WIZENBERG: Absolutely. I felt and I continue to feel waves of this - such sadness for, I think, the hope that my now-ex-husband and I had for our lives. And more than anything, I feel real sadness for what happens to that hope when it doesn't fit us anymore...

CHANG: Yeah.

WIZENBERG: ...Because we were very intentional, and we loved each other very much and wanted the best for each other. And the only comfort to me is that even though it's more complicated now, we still want the best for each other. And in many ways, we express that through the care and work that we put into raising a child as co-parents.

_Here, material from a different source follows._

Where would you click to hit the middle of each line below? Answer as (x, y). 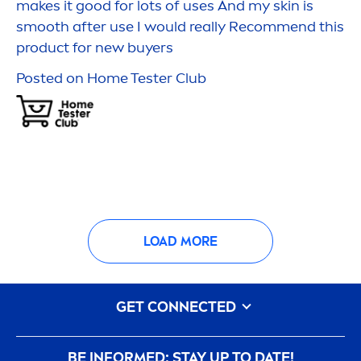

CHANG: So in this moment, how do you feel about the story of who you are right now and the story of who and your partner Ash are together right now?

WIZENBERG: Yeah. It's - so I'm now remarried, actually, to my partner Ash. And so Ash is now, you know, in the constellation, too. Our family constellation - it looks different now.

CHANG: Yeah.

WIZENBERG: And the three stars that I would think of are now me and Ash and June. But the thing is...

CHANG: Your daughter.

WIZENBERG: ...That Brandon is still there, too. Being married again, knowing what I know now, knowing how painful divorce is, knowing how changeable I am, how changeable my spouse might be...

CHANG: Right.

WIZENBERG: ...Somehow, even that unknowability feels better to me than pretending that everything is always going to stay the same. I would rather acknowledge that we are constantly shifting and get to work on how we choose to stay together anyway and how we grow together than pretend that we are fixed. I like the idea that we are supporting each other in growing in ways even if they scare us. It feels good to me to look the truth in the face and choose to hitch up our stars anyway.

CHANG: Molly Wizenberg's new book is called "The Fixed Stars."

Thank you so much for this book and for this conversation. I so enjoyed both.

WIZENBERG: Thank you so much. This was absolutely a pleasure.